Activity ▸
In the data below, find the line containing "is not in [374, 39]", then set down that line and every later line up to and including the line containing "Macros (19, 103)", exactly.

━━━━

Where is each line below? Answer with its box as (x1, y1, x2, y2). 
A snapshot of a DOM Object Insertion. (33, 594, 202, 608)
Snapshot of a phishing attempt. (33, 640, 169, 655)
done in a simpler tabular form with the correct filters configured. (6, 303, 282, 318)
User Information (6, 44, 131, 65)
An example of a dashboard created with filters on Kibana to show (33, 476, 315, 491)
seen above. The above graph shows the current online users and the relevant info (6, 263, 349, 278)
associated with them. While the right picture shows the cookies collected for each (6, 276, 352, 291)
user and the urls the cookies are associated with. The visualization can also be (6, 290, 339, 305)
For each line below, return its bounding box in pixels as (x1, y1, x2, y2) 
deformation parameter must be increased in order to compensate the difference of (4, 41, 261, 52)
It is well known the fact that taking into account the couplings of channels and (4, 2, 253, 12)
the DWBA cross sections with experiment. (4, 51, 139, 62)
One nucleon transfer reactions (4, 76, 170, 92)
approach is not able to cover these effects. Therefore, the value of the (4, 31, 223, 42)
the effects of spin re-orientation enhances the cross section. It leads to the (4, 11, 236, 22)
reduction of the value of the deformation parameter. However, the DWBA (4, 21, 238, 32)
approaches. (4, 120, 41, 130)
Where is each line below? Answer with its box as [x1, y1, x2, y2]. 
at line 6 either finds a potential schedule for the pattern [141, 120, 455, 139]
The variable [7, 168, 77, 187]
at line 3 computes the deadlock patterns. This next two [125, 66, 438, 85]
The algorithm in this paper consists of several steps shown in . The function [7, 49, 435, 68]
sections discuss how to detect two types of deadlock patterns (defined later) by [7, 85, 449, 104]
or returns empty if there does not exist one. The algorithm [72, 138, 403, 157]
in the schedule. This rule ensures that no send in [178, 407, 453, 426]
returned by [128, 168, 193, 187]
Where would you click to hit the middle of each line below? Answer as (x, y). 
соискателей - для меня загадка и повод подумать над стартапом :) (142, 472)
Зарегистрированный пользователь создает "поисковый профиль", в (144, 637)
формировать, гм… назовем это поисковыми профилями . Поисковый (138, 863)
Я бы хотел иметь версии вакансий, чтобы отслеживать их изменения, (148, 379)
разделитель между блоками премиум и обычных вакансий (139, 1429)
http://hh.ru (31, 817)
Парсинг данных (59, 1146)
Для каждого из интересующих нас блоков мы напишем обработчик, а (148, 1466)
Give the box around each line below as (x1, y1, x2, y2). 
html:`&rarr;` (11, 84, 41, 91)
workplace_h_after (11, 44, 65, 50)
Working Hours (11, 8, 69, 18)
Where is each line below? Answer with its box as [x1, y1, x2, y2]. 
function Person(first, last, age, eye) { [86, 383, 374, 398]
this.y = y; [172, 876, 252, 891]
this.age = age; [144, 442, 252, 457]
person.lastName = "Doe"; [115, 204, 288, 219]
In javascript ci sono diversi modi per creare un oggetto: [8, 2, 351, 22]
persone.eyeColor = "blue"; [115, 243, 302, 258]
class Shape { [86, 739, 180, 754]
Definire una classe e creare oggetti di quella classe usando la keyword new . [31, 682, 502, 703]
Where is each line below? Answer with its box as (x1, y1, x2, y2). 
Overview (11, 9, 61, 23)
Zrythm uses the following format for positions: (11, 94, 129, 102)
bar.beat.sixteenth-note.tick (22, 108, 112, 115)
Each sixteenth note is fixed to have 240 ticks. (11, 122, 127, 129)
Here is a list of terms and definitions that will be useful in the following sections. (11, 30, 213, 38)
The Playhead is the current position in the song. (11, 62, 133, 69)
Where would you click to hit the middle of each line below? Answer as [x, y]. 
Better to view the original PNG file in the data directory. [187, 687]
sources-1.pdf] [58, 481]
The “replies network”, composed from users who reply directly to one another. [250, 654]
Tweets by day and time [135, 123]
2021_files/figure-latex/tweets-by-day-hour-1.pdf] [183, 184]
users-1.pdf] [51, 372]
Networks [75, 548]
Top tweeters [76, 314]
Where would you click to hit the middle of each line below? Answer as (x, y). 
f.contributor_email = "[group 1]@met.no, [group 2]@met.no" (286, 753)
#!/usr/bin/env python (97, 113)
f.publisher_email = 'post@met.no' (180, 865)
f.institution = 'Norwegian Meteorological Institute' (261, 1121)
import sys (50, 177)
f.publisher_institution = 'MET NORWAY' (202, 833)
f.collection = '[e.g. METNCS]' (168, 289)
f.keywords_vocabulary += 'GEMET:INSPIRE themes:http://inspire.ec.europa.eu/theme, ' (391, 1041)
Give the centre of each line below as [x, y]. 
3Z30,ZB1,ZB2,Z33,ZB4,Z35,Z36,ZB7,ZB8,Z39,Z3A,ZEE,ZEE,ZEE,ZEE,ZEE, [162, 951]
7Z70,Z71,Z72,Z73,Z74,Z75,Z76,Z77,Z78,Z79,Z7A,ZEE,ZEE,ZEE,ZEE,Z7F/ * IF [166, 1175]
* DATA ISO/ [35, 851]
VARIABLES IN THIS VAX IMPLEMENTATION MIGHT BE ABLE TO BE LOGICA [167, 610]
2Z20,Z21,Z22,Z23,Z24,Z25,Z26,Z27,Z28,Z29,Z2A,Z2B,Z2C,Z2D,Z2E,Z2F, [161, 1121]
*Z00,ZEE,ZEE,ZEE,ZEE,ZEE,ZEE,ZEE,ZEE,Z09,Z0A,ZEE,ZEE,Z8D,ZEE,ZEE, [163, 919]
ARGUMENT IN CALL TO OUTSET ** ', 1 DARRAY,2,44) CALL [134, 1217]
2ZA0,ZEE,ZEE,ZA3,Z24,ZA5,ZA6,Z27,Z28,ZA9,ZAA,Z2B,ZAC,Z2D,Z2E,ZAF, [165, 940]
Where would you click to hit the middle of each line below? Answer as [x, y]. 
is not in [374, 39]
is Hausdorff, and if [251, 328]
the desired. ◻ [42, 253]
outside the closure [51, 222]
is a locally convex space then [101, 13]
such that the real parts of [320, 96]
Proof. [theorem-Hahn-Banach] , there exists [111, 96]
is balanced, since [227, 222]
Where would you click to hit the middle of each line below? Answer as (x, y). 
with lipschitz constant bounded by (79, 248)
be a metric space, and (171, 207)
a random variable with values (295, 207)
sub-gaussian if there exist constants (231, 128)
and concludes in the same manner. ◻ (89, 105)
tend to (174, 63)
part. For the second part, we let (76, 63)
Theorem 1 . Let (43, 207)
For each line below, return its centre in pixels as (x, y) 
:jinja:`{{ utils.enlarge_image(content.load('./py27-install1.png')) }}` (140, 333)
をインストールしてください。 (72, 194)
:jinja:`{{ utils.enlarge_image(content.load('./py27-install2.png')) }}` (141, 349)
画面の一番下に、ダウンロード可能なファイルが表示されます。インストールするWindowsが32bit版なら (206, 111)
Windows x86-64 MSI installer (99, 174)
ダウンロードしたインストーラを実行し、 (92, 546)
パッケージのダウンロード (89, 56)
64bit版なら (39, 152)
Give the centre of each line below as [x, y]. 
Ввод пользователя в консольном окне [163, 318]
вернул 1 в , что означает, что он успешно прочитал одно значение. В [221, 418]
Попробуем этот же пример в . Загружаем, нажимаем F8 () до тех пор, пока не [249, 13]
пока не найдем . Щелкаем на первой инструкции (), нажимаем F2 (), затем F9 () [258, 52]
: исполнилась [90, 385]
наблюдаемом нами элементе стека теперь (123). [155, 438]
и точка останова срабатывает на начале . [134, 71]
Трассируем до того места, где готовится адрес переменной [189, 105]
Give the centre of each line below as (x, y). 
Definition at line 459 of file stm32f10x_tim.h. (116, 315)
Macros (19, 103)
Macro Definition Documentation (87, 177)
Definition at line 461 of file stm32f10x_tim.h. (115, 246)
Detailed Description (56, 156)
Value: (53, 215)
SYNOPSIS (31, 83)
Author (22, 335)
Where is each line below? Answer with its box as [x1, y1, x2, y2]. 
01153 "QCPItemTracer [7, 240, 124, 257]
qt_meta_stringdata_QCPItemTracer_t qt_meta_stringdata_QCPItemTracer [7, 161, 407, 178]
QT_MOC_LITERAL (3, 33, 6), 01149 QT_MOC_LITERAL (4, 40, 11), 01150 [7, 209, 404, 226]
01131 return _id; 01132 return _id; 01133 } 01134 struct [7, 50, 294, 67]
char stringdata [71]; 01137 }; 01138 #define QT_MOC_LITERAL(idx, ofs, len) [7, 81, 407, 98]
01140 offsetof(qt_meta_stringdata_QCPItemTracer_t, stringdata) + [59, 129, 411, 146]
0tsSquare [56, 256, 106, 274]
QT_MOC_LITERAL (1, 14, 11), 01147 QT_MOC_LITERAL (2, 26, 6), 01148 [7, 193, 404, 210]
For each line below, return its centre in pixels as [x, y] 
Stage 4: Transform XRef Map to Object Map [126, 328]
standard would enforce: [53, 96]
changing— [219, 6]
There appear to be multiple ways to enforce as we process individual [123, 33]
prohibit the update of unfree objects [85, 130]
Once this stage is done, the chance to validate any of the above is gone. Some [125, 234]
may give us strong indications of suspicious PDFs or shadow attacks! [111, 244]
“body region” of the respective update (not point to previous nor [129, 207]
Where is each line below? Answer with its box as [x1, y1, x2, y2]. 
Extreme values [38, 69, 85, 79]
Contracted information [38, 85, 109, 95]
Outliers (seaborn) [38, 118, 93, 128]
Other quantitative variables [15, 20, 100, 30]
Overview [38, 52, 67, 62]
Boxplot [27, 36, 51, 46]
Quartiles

━━━━

Your response ▸
is not in [374, 39]
is Hausdorff, and if [251, 328]
the desired. ◻ [42, 253]
outside the closure [51, 222]
is a locally convex space then [101, 13]
such that the real parts of [320, 96]
Proof. [theorem-Hahn-Banach] , there exists [111, 96]
is balanced, since [227, 222]
Where would you click to hit the middle of each line below? Answer as (x, y). 
with lipschitz constant bounded by (79, 248)
be a metric space, and (171, 207)
a random variable with values (295, 207)
sub-gaussian if there exist constants (231, 128)
and concludes in the same manner. ◻ (89, 105)
tend to (174, 63)
part. For the second part, we let (76, 63)
Theorem 1 . Let (43, 207)
For each line below, return its centre in pixels as (x, y) 
:jinja:`{{ utils.enlarge_image(content.load('./py27-install1.png')) }}` (140, 333)
をインストールしてください。 (72, 194)
:jinja:`{{ utils.enlarge_image(content.load('./py27-install2.png')) }}` (141, 349)
画面の一番下に、ダウンロード可能なファイルが表示されます。インストールするWindowsが32bit版なら (206, 111)
Windows x86-64 MSI installer (99, 174)
ダウンロードしたインストーラを実行し、 (92, 546)
パッケージのダウンロード (89, 56)
64bit版なら (39, 152)
Give the centre of each line below as [x, y]. 
Ввод пользователя в консольном окне [163, 318]
вернул 1 в , что означает, что он успешно прочитал одно значение. В [221, 418]
Попробуем этот же пример в . Загружаем, нажимаем F8 () до тех пор, пока не [249, 13]
пока не найдем . Щелкаем на первой инструкции (), нажимаем F2 (), затем F9 () [258, 52]
: исполнилась [90, 385]
наблюдаемом нами элементе стека теперь (123). [155, 438]
и точка останова срабатывает на начале . [134, 71]
Трассируем до того места, где готовится адрес переменной [189, 105]
Give the centre of each line below as (x, y). 
Definition at line 459 of file stm32f10x_tim.h. (116, 315)
Macros (19, 103)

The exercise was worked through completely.